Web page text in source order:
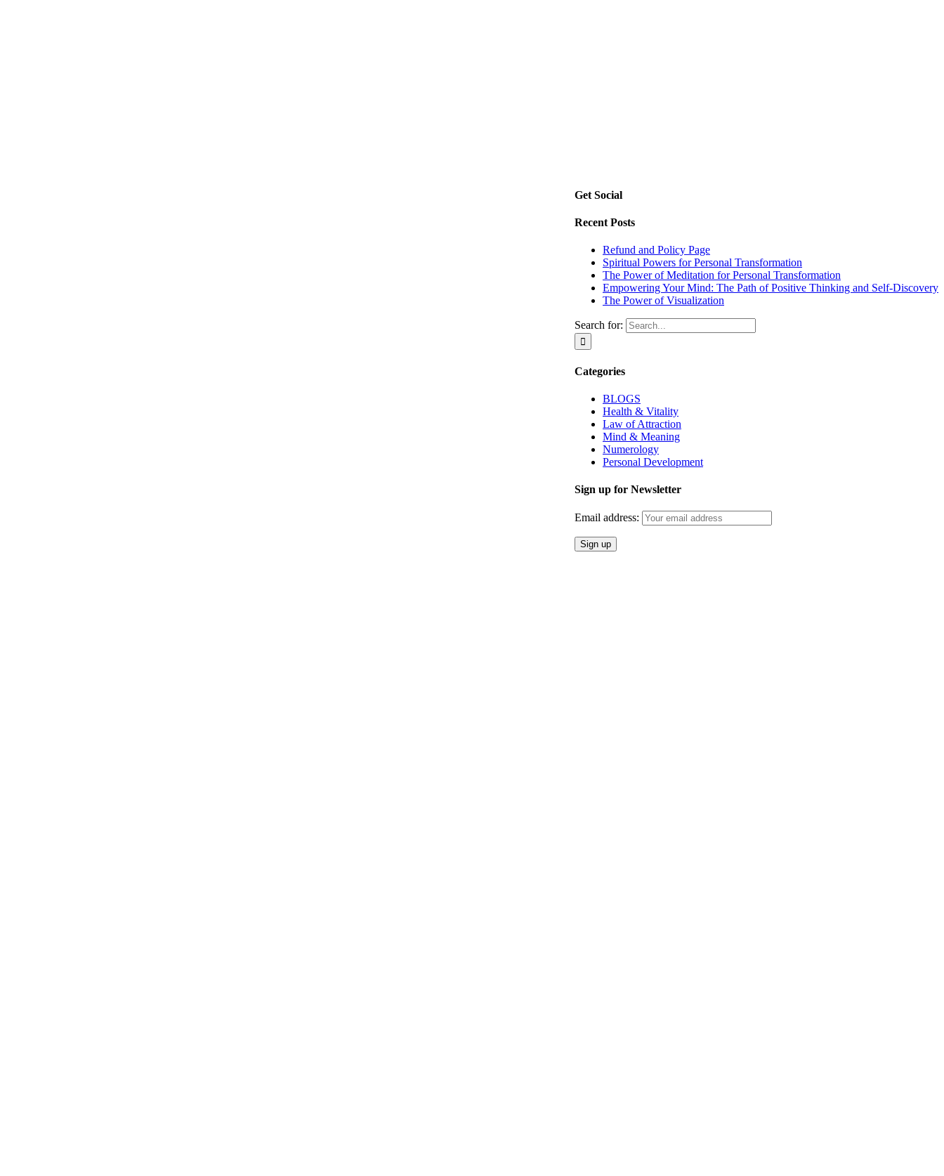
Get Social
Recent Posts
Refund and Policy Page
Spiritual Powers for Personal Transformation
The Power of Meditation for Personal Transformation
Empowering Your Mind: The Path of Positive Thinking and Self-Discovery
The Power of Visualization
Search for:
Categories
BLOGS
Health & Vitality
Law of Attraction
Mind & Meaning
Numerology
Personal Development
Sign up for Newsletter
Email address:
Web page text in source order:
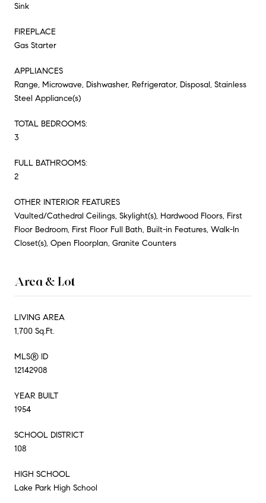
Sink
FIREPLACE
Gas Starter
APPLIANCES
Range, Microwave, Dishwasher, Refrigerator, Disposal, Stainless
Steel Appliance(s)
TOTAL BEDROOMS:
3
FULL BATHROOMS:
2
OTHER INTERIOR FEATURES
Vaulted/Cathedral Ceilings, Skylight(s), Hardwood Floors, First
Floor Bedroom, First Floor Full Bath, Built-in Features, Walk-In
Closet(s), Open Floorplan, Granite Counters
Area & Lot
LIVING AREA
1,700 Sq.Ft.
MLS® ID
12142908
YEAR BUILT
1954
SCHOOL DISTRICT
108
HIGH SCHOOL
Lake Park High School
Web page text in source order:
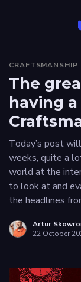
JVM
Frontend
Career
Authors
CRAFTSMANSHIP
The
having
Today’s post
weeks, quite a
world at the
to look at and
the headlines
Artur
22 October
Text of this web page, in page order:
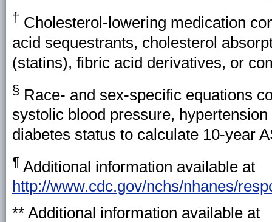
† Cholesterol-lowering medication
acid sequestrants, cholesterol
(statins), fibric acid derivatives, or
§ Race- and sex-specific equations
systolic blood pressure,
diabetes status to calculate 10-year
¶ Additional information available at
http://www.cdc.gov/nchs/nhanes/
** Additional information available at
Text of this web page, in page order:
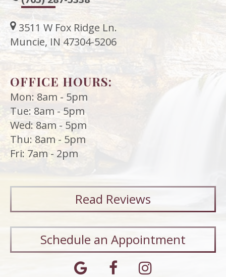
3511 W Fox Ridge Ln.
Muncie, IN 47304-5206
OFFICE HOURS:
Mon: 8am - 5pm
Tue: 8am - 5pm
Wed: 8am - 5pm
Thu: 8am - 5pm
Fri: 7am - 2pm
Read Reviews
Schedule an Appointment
━━━━━━━━━━━━━━━━━━━━━━━━━━━━━━
### Task directions
Set out every line from the material that contains the string "Mind".

### Problem solution
Empowering Your Mind: The Path of Positive Thinking and Self-Discovery
Mind & Meaning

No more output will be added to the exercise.